> **Recorded information**
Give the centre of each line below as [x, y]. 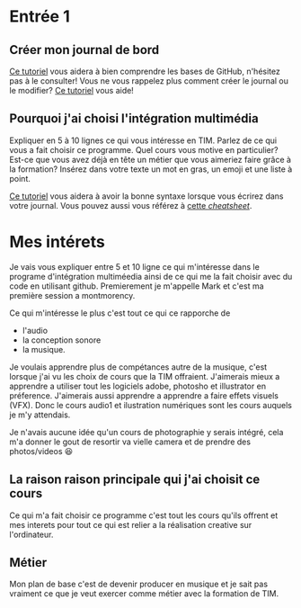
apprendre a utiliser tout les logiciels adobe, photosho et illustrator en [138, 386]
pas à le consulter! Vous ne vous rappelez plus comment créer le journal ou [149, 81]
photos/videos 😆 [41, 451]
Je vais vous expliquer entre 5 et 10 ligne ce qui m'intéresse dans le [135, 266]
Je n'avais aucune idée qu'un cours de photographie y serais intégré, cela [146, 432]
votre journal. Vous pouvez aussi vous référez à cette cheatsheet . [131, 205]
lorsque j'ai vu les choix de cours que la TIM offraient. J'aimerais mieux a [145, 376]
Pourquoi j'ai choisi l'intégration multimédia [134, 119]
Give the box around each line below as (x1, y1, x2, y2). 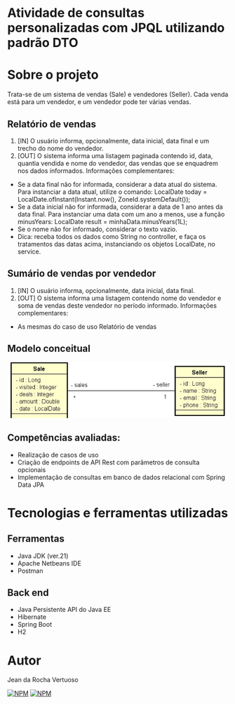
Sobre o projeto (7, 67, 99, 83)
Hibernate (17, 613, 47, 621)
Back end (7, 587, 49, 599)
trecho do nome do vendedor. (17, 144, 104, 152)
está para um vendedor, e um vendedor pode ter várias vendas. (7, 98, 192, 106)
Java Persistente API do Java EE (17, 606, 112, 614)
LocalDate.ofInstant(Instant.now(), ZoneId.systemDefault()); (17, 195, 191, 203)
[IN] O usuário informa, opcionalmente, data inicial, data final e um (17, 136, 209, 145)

--

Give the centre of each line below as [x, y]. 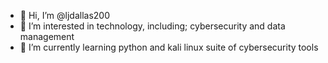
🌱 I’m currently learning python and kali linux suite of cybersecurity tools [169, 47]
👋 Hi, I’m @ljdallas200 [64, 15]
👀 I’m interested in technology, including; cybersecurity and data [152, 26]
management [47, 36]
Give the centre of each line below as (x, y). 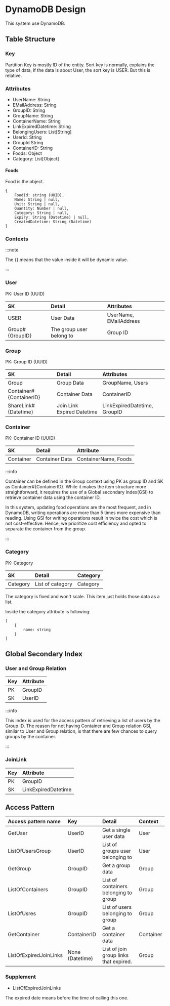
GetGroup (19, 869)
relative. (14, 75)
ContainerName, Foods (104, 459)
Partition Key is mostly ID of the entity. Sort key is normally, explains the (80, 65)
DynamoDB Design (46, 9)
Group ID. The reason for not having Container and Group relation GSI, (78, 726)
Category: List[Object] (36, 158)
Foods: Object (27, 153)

> **What you should do**
Your answer should be the exact lines above from the one with "Hibernate (17, 613, 47, 621)" through the one with "Java Persistente API", both included, and nothing besides.

> **Output below**
Hibernate (17, 613, 47, 621)
Back end (7, 587, 49, 599)
trecho do nome do vendedor. (17, 144, 104, 152)
está para um vendedor, e um vendedor pode ter várias vendas. (7, 98, 192, 106)
Java Persistente API do Java EE (17, 606, 112, 614)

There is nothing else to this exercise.